4.2 create a new worksheet

Worksheet2 = workbook.create_sheet () # insert at the end of the workbook by default # worksheet2 = workbook.create_sheet (0) # insert in the first position of the workbook worksheet2.title = "New Title" 4.3 write the data to the worksheet # the following is the data we want to write Province= ['Beijing', 'Tianjin', 'Hebei', 'Shanxi', 'Inner Mongolia Autonomous region', 'Liaoning Province' Jilin Province, Heilongjiang Province, Shanghai, Jiangsu, Zhejiang, Anhui, Fujian, Jiangxi, Shandong, Henan, Hubei, Hunan, Guangdong, Guangxi Zhuang Autonomous region, Hainan, Chongqing 'Sichuan Province', 'Guizhou Province', 'Yunnan Province', 'Xizang Autonomous region', 'Shaanxi Province', 'Gansu Province', 'Qinghai Province', 'Ningxia Hui Autonomous region', 'Xinjiang Uygur Autonomous region'] Income= ['5047.4', '3247.9', '1514.7', '1374.3', '590.7', '1499.5', '605.1' '654.9', '6686.0', '3104.8', '3575.1', '1184.1', '1855.5', '1441.3', '1671.5', '1022.7', '1199.2', '1449.6', '2906.2', '972.3', '555.7', '1309.9', '1219.5', '715.5', '441.8' '568.4', '848.3', '637.4', '653.3', '823.1', '254.1'] Project= ['provinces and cities', 'wage income', 'net household income', 'property income', 'transfer income', 'food', 'clothing', 'residence', 'household equipment and services' 'Transportation and communications', 'cultural, educational and recreational supplies and services', 'health care', 'other goods and services'] # write to the first line of data Both row and column numbers are counted from 1 to for i in range (len (Project)): worksheet.cell (1, item1jinjinProject [I]) # writes to the first column of data, because the first row already has data I+2for i in range (len (Province)): worksheet.cell (iMagazine 1 script [I]) # write the second column of data for i in range (len (Income)): worksheet.cell (iMagazine 2, Income [I]) 4.4 Save the workbook workbook.save (filename='DataSource\\ myfile.xlsx')

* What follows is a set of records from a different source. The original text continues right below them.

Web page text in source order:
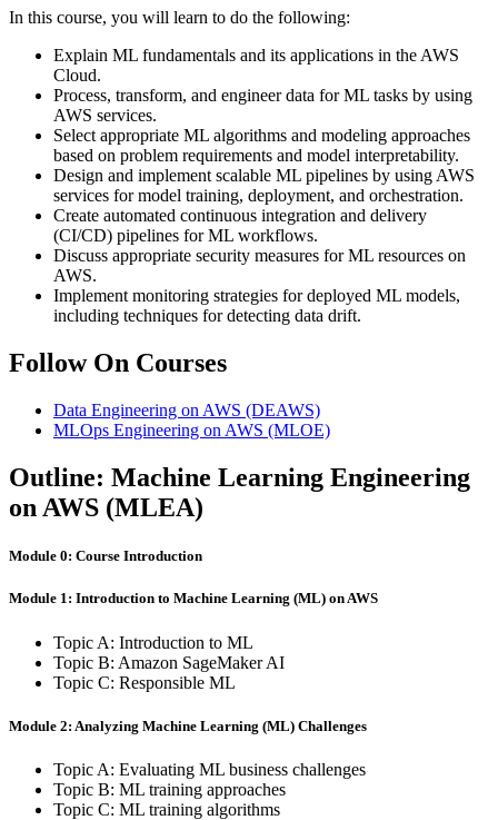
In this course, you will learn to do the following:
Explain ML fundamentals and its applications in the AWS
Cloud.
Process, transform, and engineer data for ML tasks by using
AWS services.
Select appropriate ML algorithms and modeling approaches
based on problem requirements and model interpretability.
Design and implement scalable ML pipelines by using AWS
services for model training, deployment, and orchestration.
Create automated continuous integration and delivery
(CI/CD) pipelines for ML workflows.
Discuss appropriate security measures for ML resources on
AWS.
Implement monitoring strategies for deployed ML models,
including techniques for detecting data drift.
Follow On Courses
Data Engineering on AWS (DEAWS)
MLOps Engineering on AWS (MLOE)
Outline: Machine Learning Engineering
on AWS (MLEA)
Module 0: Course Introduction
Module 1: Introduction to Machine Learning (ML) on AWS
Topic A: Introduction to ML
Topic B: Amazon SageMaker AI
Topic C: Responsible ML
Module 2: Analyzing Machine Learning (ML) Challenges
Topic A: Evaluating ML business challenges
Topic B: ML training approaches
Topic C: ML training algorithms

The final run result is as follows:

5. Modify the existing workbook (table) 5.1 insert a column of data

Using the last saved myfile.xlsx in section 4 as the table we want to modify, we plan to insert a column "number" at the top, as follows:

Import openpyxl workbook=openpyxl.load_workbook ("DataSource\ myfile.xlsx") worksheet=workbook.worksheets [0] # insert a list of worksheet.insert _ cols (1) # for index,row in enumerate (worksheet.rows) before the first column: if index==0: row [0] .value = "number" # one row [0] of each row is the first column else: row [0] .value = index# enumerates to be tuple type Count workbook.save from 0 (filename= "DataSource\ myfile.xlsx")

The running results are as follows:

5.2 modify a specific cell worksheet.cell (2d3) worksheet ["B2"] = "Peking"

The running results are as follows:

5.3 modify data in batches

Batch modification of data is equivalent to writing and will be overwritten automatically. It has been introduced in the previous section and I will not repeat it.

There is also the sheet.append () method, which can be used to add rows.

Taiwan= [32, Taiwan Province] worksheet.append (taiwan)

The running results are as follows:

On how to use Python to read and modify Excel files to share here, I hope that the above content can be of some help to you, can learn more knowledge. If you think the article is good, you can share it for more people to see.

Welcome to subscribe "Shulou Technology Information " to get latest news, interesting things and hot topics in the IT industry, and controls the hottest and latest Internet news, technology news and IT industry trends.

*The comments in the above article only represent the author's personal views and do not represent the views and positions of this website. If you have more insights, please feel free to contribute and share.